● Directions: Could you transcribe the records below exactly, leaving out every picture?

● Data excerpts:
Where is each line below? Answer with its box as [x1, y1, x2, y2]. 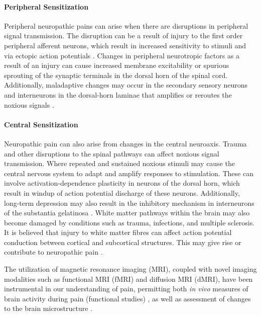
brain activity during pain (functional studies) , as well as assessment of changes [4, 293, 251, 303]
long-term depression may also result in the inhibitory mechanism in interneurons [4, 197, 254, 208]
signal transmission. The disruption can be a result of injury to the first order [4, 30, 243, 41]
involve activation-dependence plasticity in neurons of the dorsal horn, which [4, 178, 240, 188]
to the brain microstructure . [4, 303, 93, 313]
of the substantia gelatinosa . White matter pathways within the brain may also [4, 207, 250, 218]
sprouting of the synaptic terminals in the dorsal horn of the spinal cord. [4, 69, 228, 80]
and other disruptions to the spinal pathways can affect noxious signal [4, 148, 219, 159]

● Answer:
Where is each line below? Answer with its box as [x1, y1, x2, y2]. 
brain activity during pain (functional studies) , as well as assessment of changes [4, 293, 251, 303]
long-term depression may also result in the inhibitory mechanism in interneurons [4, 197, 254, 208]
signal transmission. The disruption can be a result of injury to the first order [4, 30, 243, 41]
involve activation-dependence plasticity in neurons of the dorsal horn, which [4, 178, 240, 188]
to the brain microstructure . [4, 303, 93, 313]
of the substantia gelatinosa . White matter pathways within the brain may also [4, 207, 250, 218]
sprouting of the synaptic terminals in the dorsal horn of the spinal cord. [4, 69, 228, 80]
and other disruptions to the spinal pathways can affect noxious signal [4, 148, 219, 159]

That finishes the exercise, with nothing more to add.